▶ [Prompt]: Reading the records below, find how many lines include the word "player" and give that number alone.

--- START ---

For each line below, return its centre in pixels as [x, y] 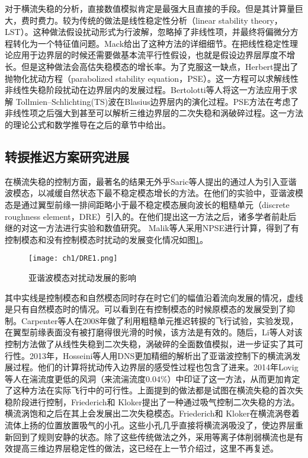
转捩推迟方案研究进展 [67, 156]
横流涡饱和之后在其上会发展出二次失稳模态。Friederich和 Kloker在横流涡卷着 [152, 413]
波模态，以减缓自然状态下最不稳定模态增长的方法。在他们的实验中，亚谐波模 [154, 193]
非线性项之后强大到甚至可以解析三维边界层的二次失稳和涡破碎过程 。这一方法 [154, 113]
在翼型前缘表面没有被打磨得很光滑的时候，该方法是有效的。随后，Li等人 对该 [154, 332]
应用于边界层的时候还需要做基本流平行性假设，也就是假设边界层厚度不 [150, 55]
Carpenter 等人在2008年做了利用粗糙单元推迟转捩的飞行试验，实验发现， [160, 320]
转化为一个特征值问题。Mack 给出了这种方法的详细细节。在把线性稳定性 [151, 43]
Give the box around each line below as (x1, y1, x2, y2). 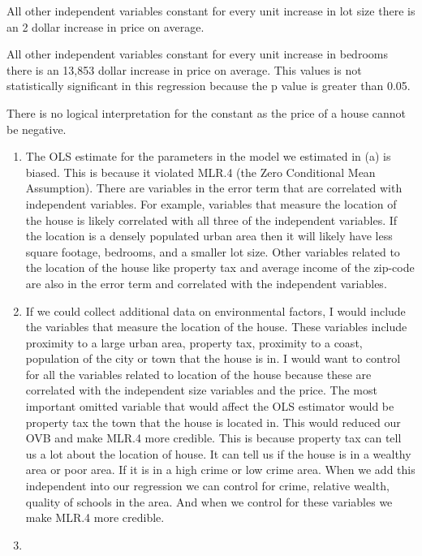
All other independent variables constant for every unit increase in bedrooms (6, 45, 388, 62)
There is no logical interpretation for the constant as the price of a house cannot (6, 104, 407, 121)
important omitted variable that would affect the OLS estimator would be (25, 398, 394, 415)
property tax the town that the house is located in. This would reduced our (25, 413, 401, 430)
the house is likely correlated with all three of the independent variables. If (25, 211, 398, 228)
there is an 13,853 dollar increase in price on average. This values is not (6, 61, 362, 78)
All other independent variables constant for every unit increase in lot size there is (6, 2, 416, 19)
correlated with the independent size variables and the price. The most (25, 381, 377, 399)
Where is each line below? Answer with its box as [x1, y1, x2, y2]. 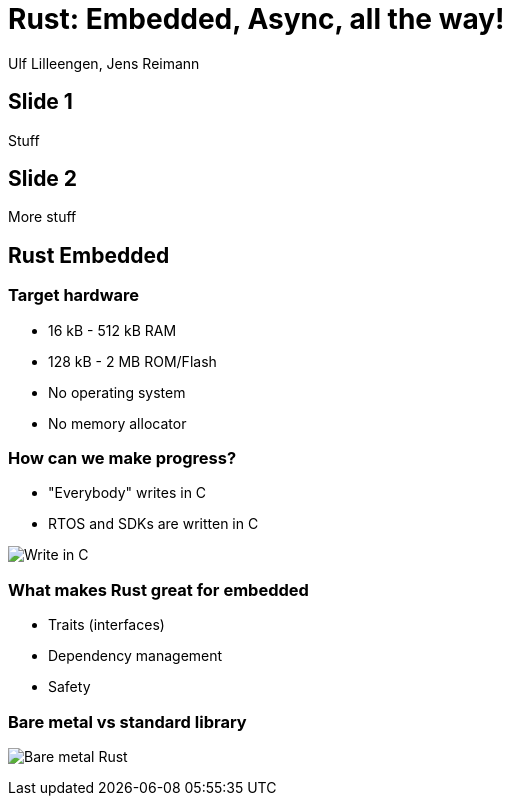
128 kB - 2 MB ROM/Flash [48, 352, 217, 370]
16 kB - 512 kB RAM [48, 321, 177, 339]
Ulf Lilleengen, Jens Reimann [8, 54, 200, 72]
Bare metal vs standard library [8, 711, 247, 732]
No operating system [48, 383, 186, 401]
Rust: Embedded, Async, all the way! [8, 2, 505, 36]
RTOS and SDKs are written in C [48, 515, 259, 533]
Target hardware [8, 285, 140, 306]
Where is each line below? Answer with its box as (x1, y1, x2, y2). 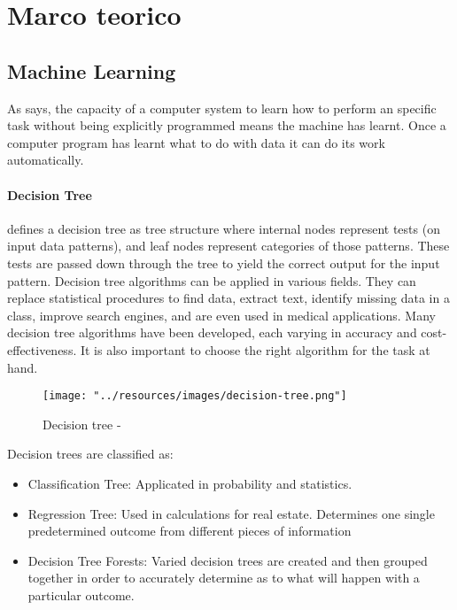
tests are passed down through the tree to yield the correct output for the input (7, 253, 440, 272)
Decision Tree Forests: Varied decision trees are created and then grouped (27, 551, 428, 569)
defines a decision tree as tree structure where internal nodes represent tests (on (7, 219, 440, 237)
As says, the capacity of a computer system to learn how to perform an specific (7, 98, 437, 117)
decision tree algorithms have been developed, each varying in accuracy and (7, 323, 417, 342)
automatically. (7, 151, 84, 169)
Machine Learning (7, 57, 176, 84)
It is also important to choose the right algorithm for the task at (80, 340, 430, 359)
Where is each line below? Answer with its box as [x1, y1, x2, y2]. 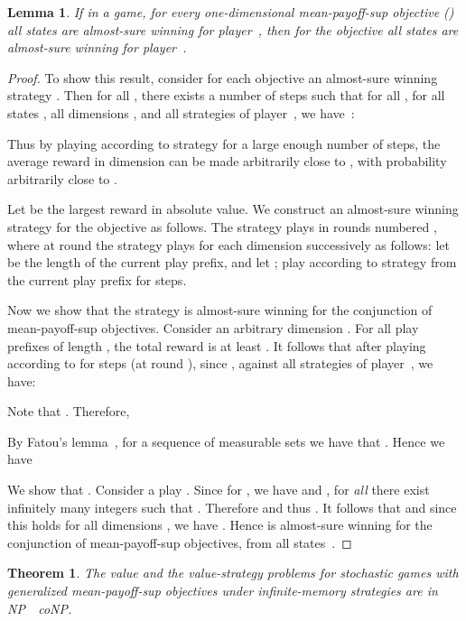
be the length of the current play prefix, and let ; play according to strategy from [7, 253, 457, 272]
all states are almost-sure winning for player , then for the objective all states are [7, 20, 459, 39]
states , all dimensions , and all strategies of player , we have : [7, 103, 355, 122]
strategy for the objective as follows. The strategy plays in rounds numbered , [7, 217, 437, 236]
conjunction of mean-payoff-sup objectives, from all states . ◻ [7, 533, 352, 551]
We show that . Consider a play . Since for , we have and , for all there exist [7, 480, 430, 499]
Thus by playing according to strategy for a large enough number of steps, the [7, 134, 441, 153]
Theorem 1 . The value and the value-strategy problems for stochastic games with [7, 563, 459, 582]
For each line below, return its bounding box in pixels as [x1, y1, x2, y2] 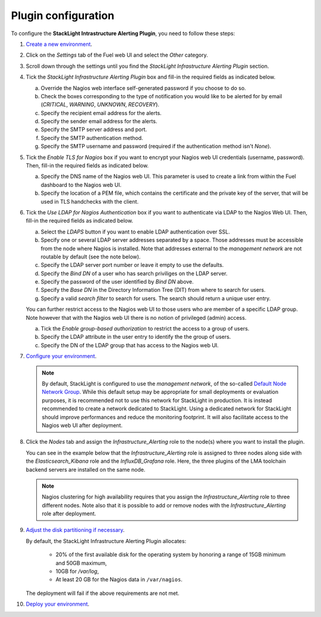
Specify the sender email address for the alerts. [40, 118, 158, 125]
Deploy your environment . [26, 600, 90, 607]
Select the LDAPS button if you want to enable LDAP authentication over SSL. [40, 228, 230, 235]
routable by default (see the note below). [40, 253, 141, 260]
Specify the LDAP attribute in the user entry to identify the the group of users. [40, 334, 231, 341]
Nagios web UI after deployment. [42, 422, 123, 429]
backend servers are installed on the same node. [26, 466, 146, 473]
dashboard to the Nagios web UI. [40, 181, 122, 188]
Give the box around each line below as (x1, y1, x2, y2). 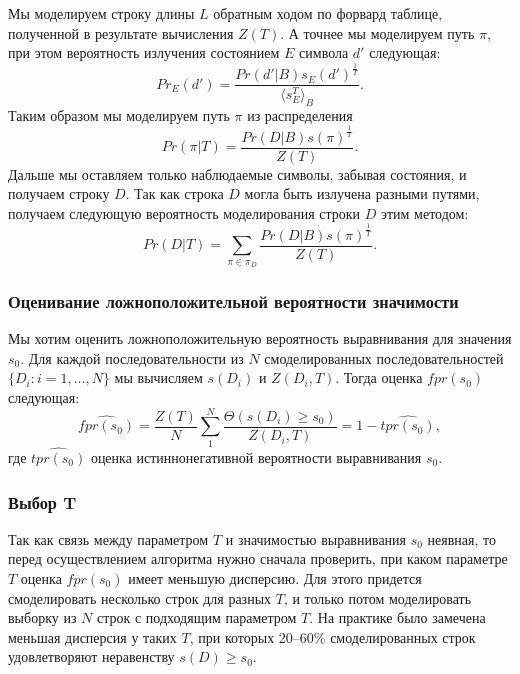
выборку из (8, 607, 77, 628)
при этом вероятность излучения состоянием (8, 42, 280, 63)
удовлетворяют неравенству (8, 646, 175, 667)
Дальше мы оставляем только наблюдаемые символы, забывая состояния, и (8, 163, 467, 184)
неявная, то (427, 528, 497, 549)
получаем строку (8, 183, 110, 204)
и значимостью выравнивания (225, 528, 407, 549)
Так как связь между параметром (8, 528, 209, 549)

--- END ---

▶ [Answer to the exercise]: 2